(Work to be completed): Where the string "bridal" shows up in a line of the records, copy that line.

(The data):
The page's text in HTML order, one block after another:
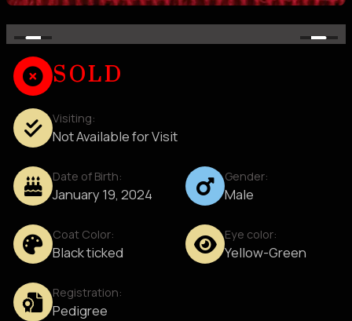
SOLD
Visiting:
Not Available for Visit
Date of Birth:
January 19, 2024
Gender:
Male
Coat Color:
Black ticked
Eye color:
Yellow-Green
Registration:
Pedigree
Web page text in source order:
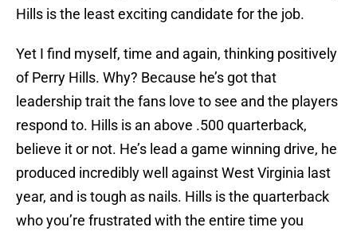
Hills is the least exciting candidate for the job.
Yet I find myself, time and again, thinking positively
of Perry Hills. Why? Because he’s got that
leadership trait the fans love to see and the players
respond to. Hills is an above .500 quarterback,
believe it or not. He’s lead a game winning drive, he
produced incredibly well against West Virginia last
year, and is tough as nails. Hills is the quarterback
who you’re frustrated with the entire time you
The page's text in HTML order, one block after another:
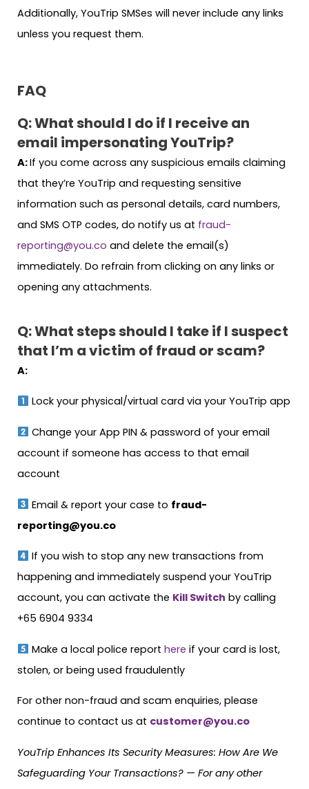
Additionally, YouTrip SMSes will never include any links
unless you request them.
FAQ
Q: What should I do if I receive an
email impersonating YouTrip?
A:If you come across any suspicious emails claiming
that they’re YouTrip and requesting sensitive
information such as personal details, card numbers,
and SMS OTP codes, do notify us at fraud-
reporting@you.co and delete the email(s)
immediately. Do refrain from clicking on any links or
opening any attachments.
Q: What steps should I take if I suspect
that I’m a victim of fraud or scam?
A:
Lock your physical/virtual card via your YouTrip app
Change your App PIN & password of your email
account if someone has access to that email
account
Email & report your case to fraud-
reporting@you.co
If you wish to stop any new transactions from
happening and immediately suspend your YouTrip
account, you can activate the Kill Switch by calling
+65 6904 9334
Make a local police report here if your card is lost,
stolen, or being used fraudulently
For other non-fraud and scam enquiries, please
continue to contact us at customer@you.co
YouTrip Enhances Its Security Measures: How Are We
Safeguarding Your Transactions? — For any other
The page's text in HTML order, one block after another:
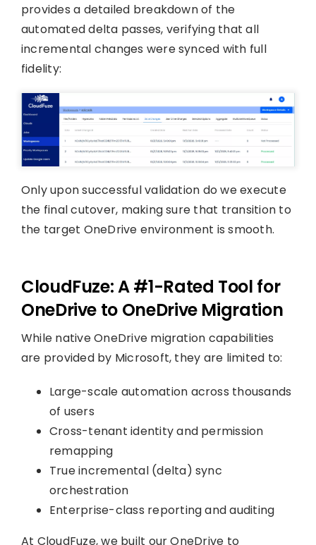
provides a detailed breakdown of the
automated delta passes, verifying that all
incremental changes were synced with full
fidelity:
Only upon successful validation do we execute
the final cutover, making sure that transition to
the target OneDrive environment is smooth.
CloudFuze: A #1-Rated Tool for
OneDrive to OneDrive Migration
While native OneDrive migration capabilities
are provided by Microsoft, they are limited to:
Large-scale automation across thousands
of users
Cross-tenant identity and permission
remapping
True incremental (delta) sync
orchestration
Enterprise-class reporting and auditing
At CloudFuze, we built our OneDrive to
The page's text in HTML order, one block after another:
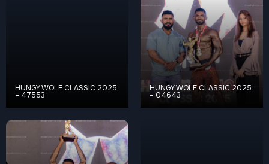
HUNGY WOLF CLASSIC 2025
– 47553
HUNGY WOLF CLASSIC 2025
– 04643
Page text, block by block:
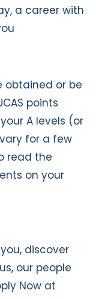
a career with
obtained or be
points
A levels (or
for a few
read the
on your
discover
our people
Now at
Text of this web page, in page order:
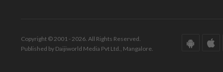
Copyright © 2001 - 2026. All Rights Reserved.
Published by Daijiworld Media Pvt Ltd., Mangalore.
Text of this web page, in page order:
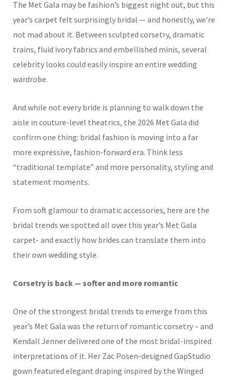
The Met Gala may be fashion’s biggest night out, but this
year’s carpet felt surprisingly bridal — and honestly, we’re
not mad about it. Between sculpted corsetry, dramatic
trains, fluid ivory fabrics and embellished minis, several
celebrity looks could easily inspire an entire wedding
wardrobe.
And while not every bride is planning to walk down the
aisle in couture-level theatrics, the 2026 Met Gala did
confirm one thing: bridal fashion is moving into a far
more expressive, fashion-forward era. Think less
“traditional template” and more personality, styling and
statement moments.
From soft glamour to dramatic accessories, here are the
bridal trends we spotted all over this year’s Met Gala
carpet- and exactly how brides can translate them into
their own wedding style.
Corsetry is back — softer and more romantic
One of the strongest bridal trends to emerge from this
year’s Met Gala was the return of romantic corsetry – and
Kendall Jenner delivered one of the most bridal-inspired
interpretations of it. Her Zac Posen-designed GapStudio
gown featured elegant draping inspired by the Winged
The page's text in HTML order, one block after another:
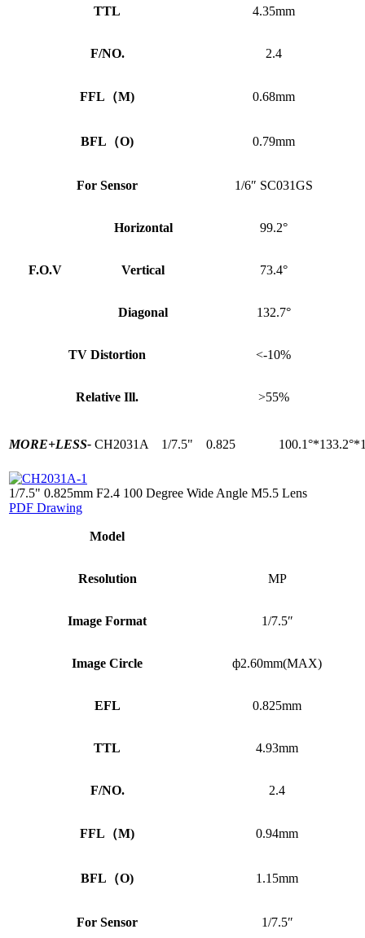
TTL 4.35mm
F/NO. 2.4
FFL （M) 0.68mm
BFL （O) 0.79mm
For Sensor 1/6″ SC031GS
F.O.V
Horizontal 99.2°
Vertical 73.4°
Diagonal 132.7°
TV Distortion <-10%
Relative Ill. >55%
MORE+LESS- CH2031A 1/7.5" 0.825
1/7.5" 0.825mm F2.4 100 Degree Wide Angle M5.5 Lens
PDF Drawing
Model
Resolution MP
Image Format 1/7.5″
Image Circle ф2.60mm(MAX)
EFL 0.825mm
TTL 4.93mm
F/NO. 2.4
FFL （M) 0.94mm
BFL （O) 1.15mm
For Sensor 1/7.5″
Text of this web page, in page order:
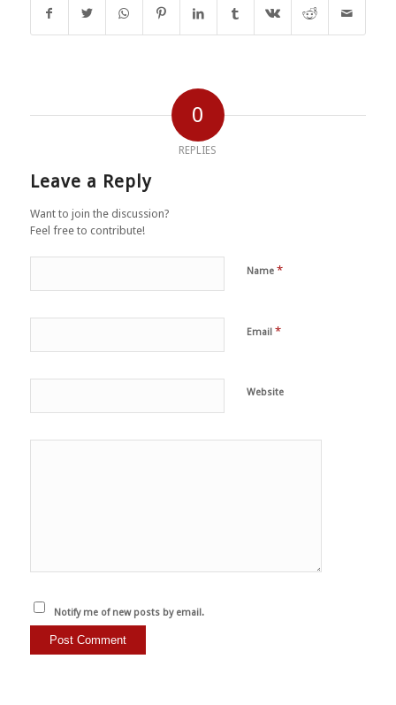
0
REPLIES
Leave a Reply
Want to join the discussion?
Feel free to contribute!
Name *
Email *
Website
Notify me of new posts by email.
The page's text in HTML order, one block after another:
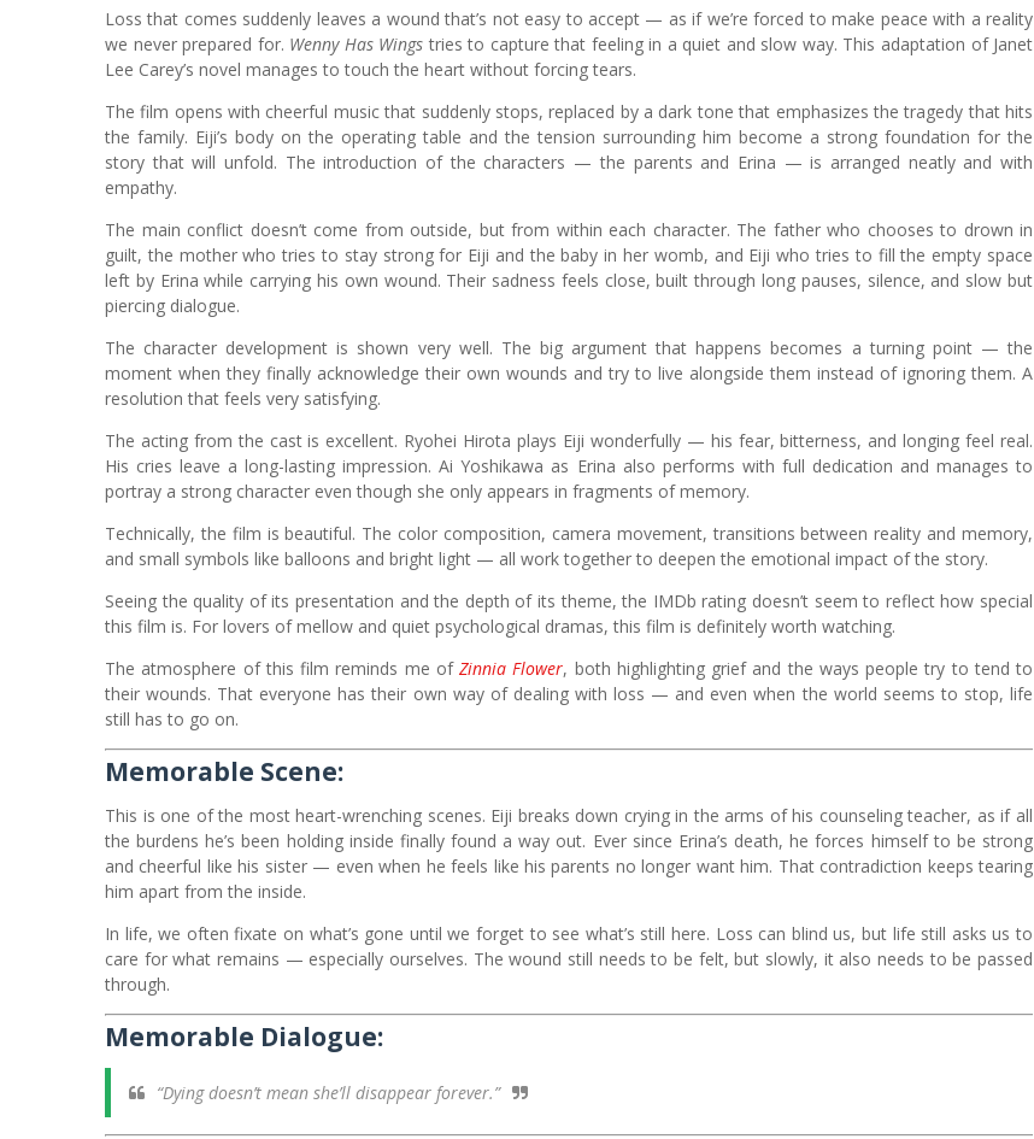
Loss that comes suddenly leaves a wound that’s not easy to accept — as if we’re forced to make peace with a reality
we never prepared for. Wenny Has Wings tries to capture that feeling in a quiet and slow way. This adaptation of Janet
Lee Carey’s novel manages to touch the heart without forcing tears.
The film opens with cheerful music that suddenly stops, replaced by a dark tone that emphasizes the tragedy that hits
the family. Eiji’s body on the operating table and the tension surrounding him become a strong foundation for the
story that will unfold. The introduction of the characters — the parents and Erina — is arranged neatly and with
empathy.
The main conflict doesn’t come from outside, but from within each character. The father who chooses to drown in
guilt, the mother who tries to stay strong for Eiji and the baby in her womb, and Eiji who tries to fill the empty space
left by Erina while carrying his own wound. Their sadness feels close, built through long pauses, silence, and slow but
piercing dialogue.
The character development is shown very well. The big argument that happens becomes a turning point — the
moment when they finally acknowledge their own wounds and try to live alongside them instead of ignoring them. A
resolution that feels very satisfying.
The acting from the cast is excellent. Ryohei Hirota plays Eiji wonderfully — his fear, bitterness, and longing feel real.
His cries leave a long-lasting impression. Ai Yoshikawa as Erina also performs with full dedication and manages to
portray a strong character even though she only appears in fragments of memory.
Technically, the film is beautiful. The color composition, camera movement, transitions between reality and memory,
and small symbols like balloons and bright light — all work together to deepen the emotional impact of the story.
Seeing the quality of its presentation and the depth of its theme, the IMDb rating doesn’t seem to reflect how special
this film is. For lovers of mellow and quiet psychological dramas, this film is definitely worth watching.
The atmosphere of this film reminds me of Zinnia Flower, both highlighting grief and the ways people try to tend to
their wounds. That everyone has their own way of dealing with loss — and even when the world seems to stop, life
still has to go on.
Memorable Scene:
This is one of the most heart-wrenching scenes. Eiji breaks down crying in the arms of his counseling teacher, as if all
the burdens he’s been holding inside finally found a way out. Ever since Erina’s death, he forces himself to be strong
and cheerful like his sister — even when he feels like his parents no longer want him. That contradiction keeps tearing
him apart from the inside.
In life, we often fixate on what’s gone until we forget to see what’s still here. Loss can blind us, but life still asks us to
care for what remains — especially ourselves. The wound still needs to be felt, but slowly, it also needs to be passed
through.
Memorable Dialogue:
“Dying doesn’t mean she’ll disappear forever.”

(Answer to the problem):
year’s carpet felt surprisingly bridal — and honestly, we’re
confirm one thing: bridal fashion is moving into a far
bridal trends we spotted all over this year’s Met Gala
One of the strongest bridal trends to emerge from this
Kendall Jenner delivered one of the most bridal-inspired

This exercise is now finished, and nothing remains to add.